Altered trees that make better paper, insect-resistant cotton, potatoes that contain the right kinds of starches.
Why not just use hemp? Which has evolved with the rest of the planet over many thousands of years?
In addition to these new man-made plants, which wouldn't have occured without us, being less nutritious, usable, and light-weight conserning the ecosystem, they are also less tested.

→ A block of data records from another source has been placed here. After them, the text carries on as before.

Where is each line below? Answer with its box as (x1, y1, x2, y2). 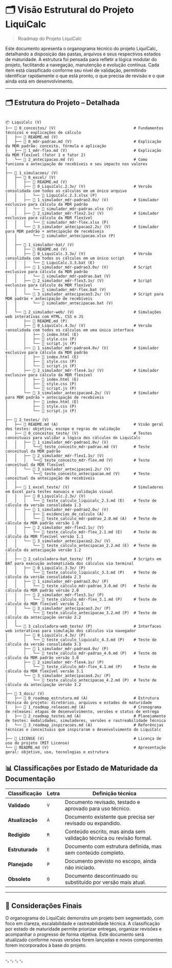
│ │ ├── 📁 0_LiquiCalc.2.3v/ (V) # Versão (5, 184, 153, 189)
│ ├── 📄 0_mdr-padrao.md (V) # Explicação (5, 139, 161, 144)
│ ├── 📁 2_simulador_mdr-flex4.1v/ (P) (5, 660, 104, 665)
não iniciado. (64, 864, 96, 871)
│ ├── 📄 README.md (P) (5, 319, 68, 324)
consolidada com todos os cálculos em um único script (5, 255, 125, 261)
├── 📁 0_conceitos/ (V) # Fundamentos (5, 125, 164, 131)
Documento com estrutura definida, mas (64, 842, 162, 850)
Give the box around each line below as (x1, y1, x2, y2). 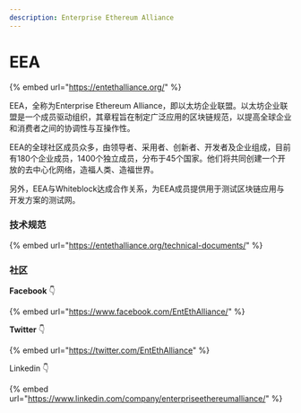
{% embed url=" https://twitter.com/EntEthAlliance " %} (9, 345, 211, 356)
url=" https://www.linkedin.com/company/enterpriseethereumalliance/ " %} (9, 393, 283, 404)
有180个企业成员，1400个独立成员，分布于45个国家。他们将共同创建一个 (9, 153, 278, 163)
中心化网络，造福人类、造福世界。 (32, 163, 159, 175)
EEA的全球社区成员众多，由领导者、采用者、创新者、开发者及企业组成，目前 (9, 141, 291, 153)
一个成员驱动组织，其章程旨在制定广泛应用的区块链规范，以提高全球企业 (24, 111, 292, 122)
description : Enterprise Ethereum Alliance (9, 13, 175, 22)
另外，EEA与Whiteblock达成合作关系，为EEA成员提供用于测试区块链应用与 (9, 183, 285, 194)
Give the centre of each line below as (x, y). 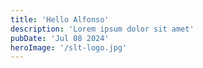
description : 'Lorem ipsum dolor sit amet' (102, 29)
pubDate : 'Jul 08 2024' (60, 38)
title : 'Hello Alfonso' (60, 19)
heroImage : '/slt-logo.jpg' (69, 47)
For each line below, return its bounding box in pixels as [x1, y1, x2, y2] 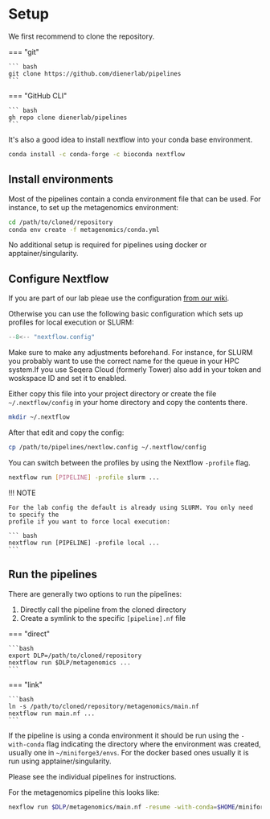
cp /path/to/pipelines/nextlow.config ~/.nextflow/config [8, 443, 207, 451]
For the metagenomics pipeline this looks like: [8, 787, 160, 797]
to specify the [8, 511, 59, 519]
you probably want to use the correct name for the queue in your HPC [8, 356, 239, 366]
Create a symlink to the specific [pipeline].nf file [19, 613, 186, 623]
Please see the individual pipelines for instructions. [8, 771, 177, 781]
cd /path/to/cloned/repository [8, 218, 113, 226]
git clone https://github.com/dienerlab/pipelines [8, 69, 182, 77]
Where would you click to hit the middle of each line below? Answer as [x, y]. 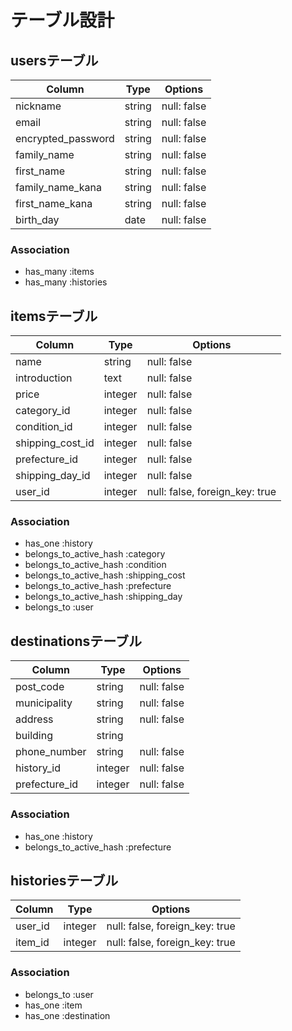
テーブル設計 [62, 20]
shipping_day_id [53, 476]
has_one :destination [67, 1015]
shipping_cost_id [55, 443]
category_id [43, 411]
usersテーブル [54, 60]
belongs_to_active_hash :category [95, 554]
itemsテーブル [54, 316]
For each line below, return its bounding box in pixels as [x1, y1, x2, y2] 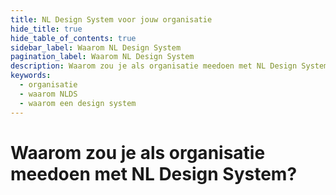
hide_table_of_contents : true [10, 33, 137, 43]
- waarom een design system [19, 98, 137, 108]
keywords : [10, 71, 52, 81]
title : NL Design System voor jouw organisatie [10, 14, 213, 25]
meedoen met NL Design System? [10, 162, 298, 185]
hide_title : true [10, 24, 83, 34]
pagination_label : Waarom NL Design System [10, 52, 195, 62]
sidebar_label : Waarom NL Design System [10, 42, 182, 53]
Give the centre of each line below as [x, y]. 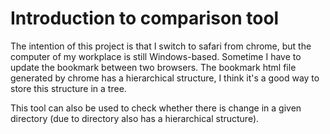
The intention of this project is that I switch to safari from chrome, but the [161, 46]
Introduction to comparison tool [145, 18]
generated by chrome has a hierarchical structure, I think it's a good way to [165, 78]
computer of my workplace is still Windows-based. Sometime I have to [156, 56]
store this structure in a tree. [68, 88]
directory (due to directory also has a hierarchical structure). [135, 118]
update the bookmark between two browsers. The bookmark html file [153, 67]
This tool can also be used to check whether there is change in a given [156, 108]
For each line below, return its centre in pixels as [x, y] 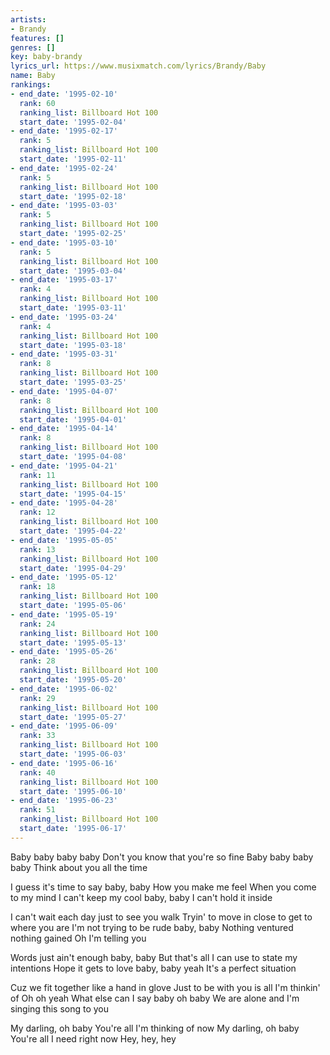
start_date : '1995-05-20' [73, 680]
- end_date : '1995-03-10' [64, 242]
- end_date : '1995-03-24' [64, 317]
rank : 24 [37, 624]
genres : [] [33, 47]
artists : [28, 19]
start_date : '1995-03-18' [73, 345]
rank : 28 [37, 661]
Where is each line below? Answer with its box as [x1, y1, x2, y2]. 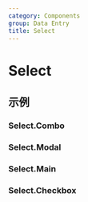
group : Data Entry [8, 19, 70, 27]
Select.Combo [8, 120, 66, 131]
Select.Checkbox [8, 184, 77, 196]
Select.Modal [8, 142, 62, 153]
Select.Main [8, 163, 57, 174]
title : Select [8, 27, 56, 35]
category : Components [8, 11, 81, 20]
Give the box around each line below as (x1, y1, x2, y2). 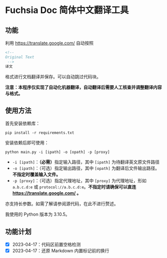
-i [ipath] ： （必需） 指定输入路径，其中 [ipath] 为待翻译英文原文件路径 (12, 159, 160, 165)
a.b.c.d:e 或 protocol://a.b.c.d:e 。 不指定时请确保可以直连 (12, 184, 137, 190)
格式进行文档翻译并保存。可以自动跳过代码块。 (5, 73, 101, 80)
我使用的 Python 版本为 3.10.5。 (5, 211, 70, 217)
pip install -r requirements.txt (5, 130, 75, 135)
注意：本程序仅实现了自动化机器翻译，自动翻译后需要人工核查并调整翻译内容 (5, 84, 162, 90)
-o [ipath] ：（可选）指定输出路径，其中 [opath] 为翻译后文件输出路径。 (12, 165, 160, 171)
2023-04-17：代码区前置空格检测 (12, 242, 81, 248)

Reefer madness still spookin' ya? -
Re:Great Idea, but..
Solar - majorly toxic panels, if theres enough to cause a difference there's an increase in the earths reflectivity changing global climate
Use plants, those are safe and can be yummy, too. Some can also be used to produce more than 25,000 products, ranging from dynamite to Cellophane.
Wind - changes rainfall patterns and global climate
Please back up those "facts" with the relevant data.
Besides, a turbine farm blocks less air than a few skyscrapers.
Tidal - changes sediment flow rate causing erosion elsewhere, and reduces velocity of water which might affect global currents, changing global climate
And nuclear plants might have nasty accidents that kill thousands and sneaky goings-on that kill too few to get as much attention. -
Re:Hemp does this
of course i did not preview... so they are going to keep engineering plants to patent and sell, because there is money in patented plants and not in what occurs naturaly, instead of lifting a law that was enacted due to lobbyists from corporate industry. sound familiar? and even though hemp was illegal, farmers were asked to grow it during WW2 because nothing makes better rope. Or paper, or fiber, more nutritious than soybeans.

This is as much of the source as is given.